Data for analysis:
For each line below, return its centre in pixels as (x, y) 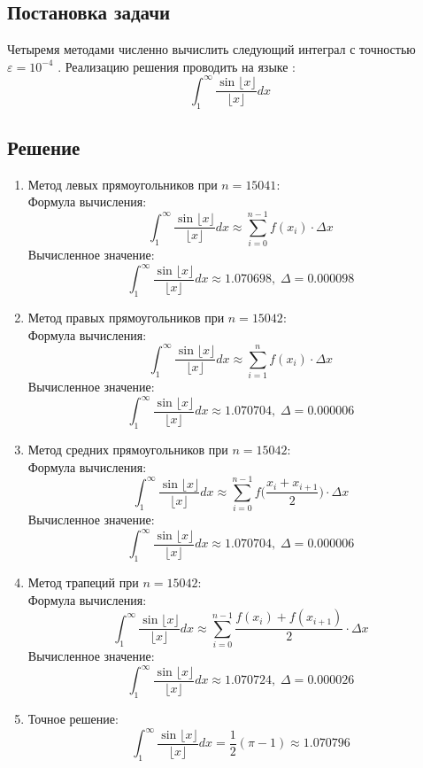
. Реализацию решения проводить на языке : (177, 66)
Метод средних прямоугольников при (128, 449)
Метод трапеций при (83, 582)
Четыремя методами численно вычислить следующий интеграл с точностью (211, 49)
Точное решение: (73, 719)
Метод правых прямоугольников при (126, 318)
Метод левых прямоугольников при (123, 184)
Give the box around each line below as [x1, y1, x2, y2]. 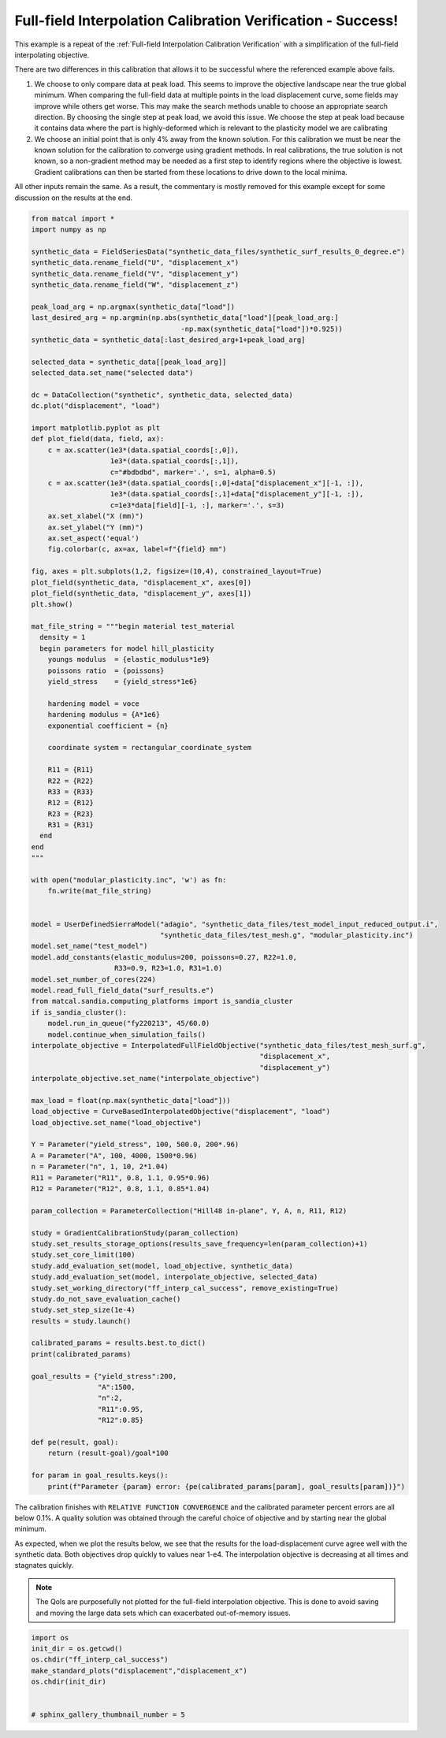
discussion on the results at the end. [14, 193, 133, 202]
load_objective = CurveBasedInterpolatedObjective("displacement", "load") [31, 1107, 331, 1116]
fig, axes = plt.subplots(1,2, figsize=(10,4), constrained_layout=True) [31, 567, 322, 576]
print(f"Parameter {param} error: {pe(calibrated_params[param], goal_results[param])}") [47, 1482, 406, 1491]
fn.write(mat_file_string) [47, 886, 153, 896]
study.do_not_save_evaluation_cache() [31, 1294, 181, 1303]
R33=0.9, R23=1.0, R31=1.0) [114, 964, 223, 973]
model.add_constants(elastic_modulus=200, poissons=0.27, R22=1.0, [31, 953, 298, 961]
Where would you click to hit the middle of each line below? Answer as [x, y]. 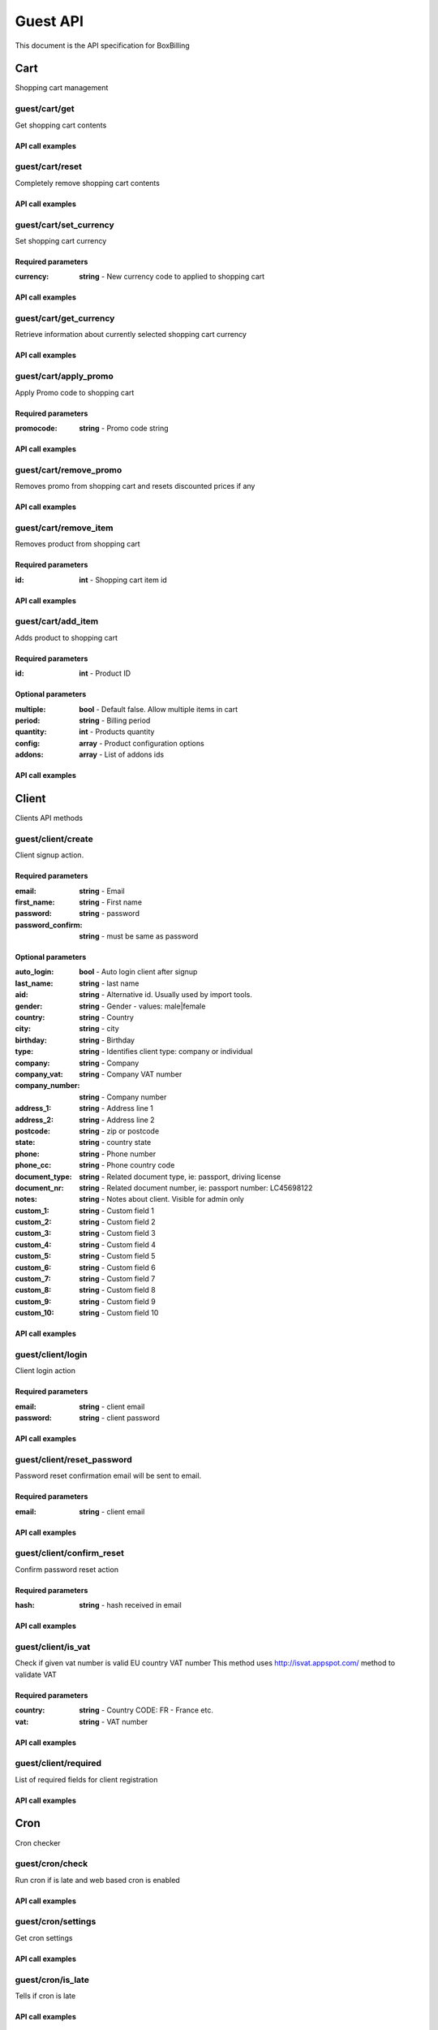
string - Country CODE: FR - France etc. [146, 1710]
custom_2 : [33, 1222]
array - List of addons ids [122, 754]
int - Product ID [105, 673]
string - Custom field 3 [117, 1233]
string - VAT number [114, 1721]
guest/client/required [58, 1764]
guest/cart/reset [49, 166]

Work item: Line by line and exactly, write out the material above. Skip the pictures.

Exercise response:
For each line below, return its centre in pixels as (x, y) 
. Реализацию решения проводить на языке : (177, 66)
Метод средних прямоугольников при (128, 449)
Метод трапеций при (83, 582)
Четыремя методами численно вычислить следующий интеграл с точностью (211, 49)
Точное решение: (73, 719)
Метод правых прямоугольников при (126, 318)
Метод левых прямоугольников при (123, 184)
Give the box around each line below as [x1, y1, x2, y2]. 
discussion on the results at the end. [14, 193, 133, 202]
load_objective = CurveBasedInterpolatedObjective("displacement", "load") [31, 1107, 331, 1116]
fig, axes = plt.subplots(1,2, figsize=(10,4), constrained_layout=True) [31, 567, 322, 576]
print(f"Parameter {param} error: {pe(calibrated_params[param], goal_results[param])}") [47, 1482, 406, 1491]
fn.write(mat_file_string) [47, 886, 153, 896]
study.do_not_save_evaluation_cache() [31, 1294, 181, 1303]
R33=0.9, R23=1.0, R31=1.0) [114, 964, 223, 973]
model.add_constants(elastic_modulus=200, poissons=0.27, R22=1.0, [31, 953, 298, 961]
Where would you click to hit the middle of each line below? Answer as [x, y]. 
string - Country CODE: FR - France etc. [146, 1710]
custom_2 : [33, 1222]
array - List of addons ids [122, 754]
int - Product ID [105, 673]
string - Custom field 3 [117, 1233]
string - VAT number [114, 1721]
guest/client/required [58, 1764]
guest/cart/reset [49, 166]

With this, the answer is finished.